At 10 p.m. Friday, June 11 at the Wormhole Bar, 2307 Bull St. (NOTE: Our print edition lists this show for Saturday. That's a typo - it's Friday, June 11).
Singer, songwriter, percussionist, athlete and activist Leslie Jackson Perette - Vinx is his nickname - has a silky-smooth R&B voice (think Al Jarreau crossed with Luther Vandross), which should make this week's second installment of the Save Nashville Concert Series something special. Let's talk about his studio and touring work: Vinx was part of the band on Sting's 13-month Soul Cages tour, and was also the opening act at every show. He also worked extensively with Sting's Police mate Stewart Copeland, in the Rhythmatists, and has also made the rounds with the likes of Rickie Lee Jones, Herbie Hancock, Toni Childs, Teena Marie, Cassandra Wilson and Taj Mahal. Stevie Wonder, a longtime friend, has recorded Vinx's songs and performed on his albums. Among his better-known tunes: "While the City Sleeps" (used in TV's In Living Color), "There I Go Again" (featured in the highest-rated episode of Northern Exposure). At his home in McRae, Ga., Vinx hosts the semi-annual "Songwriter's Soul Kitchen" - where writers, musicans, producers and music educators get together to create, collaborate, yak and relax. Listen & learn: www.vinx.com.
Save Nashville Concert Series with Vinx, Stan Ray and Elliot Hauser, and Lauren Lapointe. At 8 p.m. Sunday, June 13 at Indigo Arts Center, 703D Louisville Road. $20.

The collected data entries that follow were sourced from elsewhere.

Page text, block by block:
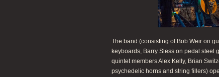
The band (consisting of Bob Weir on
keyboards, Barry Sless on pedal steel
quintet members Alex Kelly, Brian
psychedelic horns and string fillers)
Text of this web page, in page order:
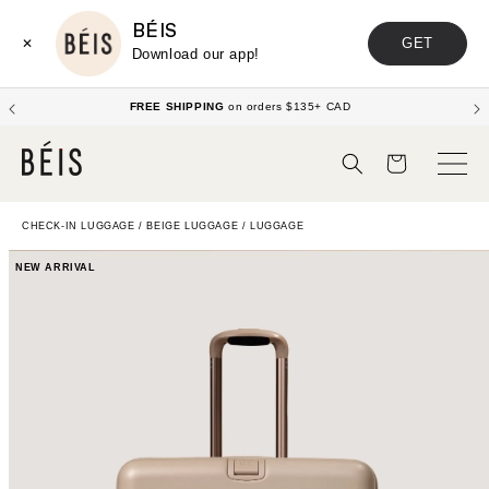
✕
BÉIS
Download our app!
GET
FREE SHIPPING on orders $135+ CAD
Cart
CHECK-IN LUGGAGE / BEIGE LUGGAGE / LUGGAGE
NEW ARRIVAL
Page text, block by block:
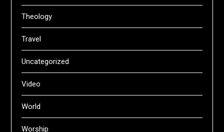
Theology
Travel
Uncategorized
Video
World
Worship
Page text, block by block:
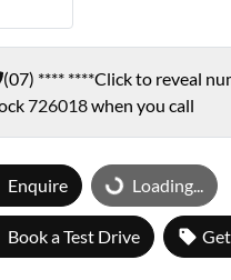
(07) **** ****Click to reveal
726018when you call
Enquire Loading...
Loading...
Book a Test Drive
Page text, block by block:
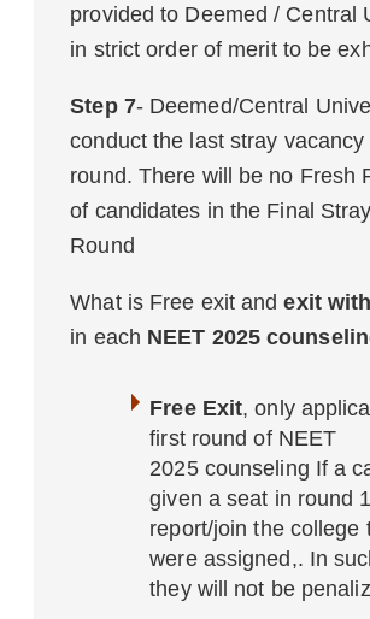
provided to Deemed / Central
in strict order of merit to be
Step 7- Deemed/Central
conduct the last stray vacancy
round. There will be no Fresh
of candidates in the Final
Round
What is Free exit andexit
in each NEET 2025
Free Exit, only
first round of NEET
2025 counseling If a
given a seat in round
report/join the college
were assigned,. In
they will not be
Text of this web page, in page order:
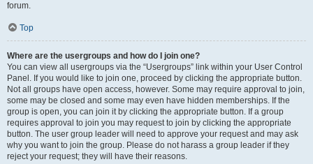
forum.
Top
Where are the usergroups and how do I join one?
You can view all usergroups via the “Usergroups” link within your User Control
Panel. If you would like to join one, proceed by clicking the appropriate button.
Not all groups have open access, however. Some may require approval to join,
some may be closed and some may even have hidden memberships. If the
group is open, you can join it by clicking the appropriate button. If a group
requires approval to join you may request to join by clicking the appropriate
button. The user group leader will need to approve your request and may ask
why you want to join the group. Please do not harass a group leader if they
reject your request; they will have their reasons.
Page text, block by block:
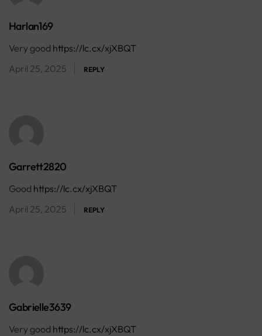
Harlan169
Very good https://lc.cx/xjXBQT
April 25, 2025
REPLY
Garrett2820
Good https://lc.cx/xjXBQT
April 25, 2025
REPLY
Gabrielle3639
Very good https://lc.cx/xjXBQT
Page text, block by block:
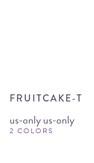
FRUITCAKE-T
us-only us-only
2 COLORS
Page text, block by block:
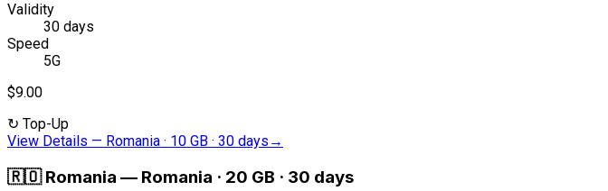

The second thing you ought to know about Joey Allcorn, from Columbus, is that he’s a Hank Williams fanatic. So much so that he operates and maintains Hank Williams: The Complete Website, a virtual online encyclopedia of all things Hank (discographies, TV appearances, song lists, trivia et cetera). The first thing is that Allcorn is a singer/songwriter who’s obsessed with vintage honky tonk music – his Hillbilly Band has both a pedal steel and a fiddle, and they dress (like Allcorn himself) in classy black suits, with pressed white shirts and black neckties, and white Stetsons, and put on a show that’s right off the Ryman Auditorium stage in the 1950s. I’m not all that crazy about Allcorn’s nasal singing voice – at 29, he still sounds a bit too young to channel Ernest Tubb and Lefty Frizzell -, but his enthusiasm for real country music is obvious, and it’s kinda contagious. Anyway, I’ll take his reverent approach over the punky posing of Hank “Assjack” III any day. AND the band is smoking hot. Listen & learn: www.joeyallcorn.com.
At 11 p.m. Saturday, June 12 at the Jinx, 127 W. Congress St.